Today when I entered the room, there was no person in the waiting area but me.
Shortly after I sat down, a young lady escorted an elderly Chinese woman inside. I immediately noticed the elderly woman’s eyes. They were shut closed. The young woman led the blind woman to a chair, before she quickly exited to park the car.
For the time, it was only me and the blind woman. The woman was seated across from me about six-feet away. As I smiled out at her, I realized she did not know I was in the room.
I hesitated to speak. But I was compelled to make my presence known. Leaning forward in my chair, I offered the woman a gentle good morning. Then I wondered what had caused her blindness. Wondered why she had to have blood work done. And wondered, too, why her lids were so tightly sealed together.
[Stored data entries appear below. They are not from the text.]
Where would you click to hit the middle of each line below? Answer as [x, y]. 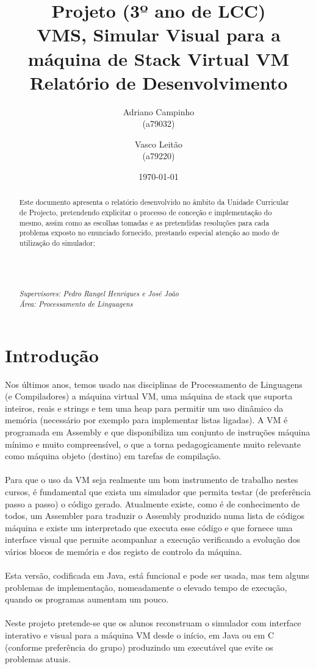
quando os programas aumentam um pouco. [87, 599]
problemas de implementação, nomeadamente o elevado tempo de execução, [146, 587]
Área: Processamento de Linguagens [76, 304]
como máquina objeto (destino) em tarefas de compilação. [113, 456]
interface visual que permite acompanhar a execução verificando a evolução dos [153, 539]
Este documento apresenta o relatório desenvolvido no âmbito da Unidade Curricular [154, 202]
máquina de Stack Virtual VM [159, 58]
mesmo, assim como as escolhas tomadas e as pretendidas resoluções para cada [144, 222]

There was only seconds between the time I said good morning and the time the woman took to respond. Upon hearing my words, she searched for me, her head slightly turning my direction. Again, I wondered.
“Good morning,” the old woman answered, with an inflection and spirit liken to a young person. And then, without pause, she continued. “I so, so, scared,” she said in broken English. “I so, so, scared,” she said again.
She placed her aged hand over her chest and flapped her hand repeatedly. “I no like when they put the point in me,” she confessed. She attempted a smile. Without the use of her eyes for expression, the rest of her—arms, mouth, head, wrinkles, shoulders—they all played their part.
She curled into herself and then used her hand to demonstrate a beating heart again. “I been here many times. No make difference. I still get so scared. I can’t help. I don’t like be here. So, so scared.”
I tried my best to offer her some comfort through my words. I don’t think she understood anything I said. But she smiled just the same. To be heard—she only needed to be heard.
Soon the young escort returned, and I was called in for my blood draw.
This blind woman was a wonderful gift.
In the few moments this woman had shared her truth, I had stood beside her in spirit. And as I stood by, I had recognized my own self in her. With my recognition, my own fears were temporarily lessened. In viewing our likeness, my own misgivings were decreased.
In being there, hearing her voice, and recognizing our shared humanity, I understood this:
In an often obscured world we are each, in our own way, waiting for our voice to be heard.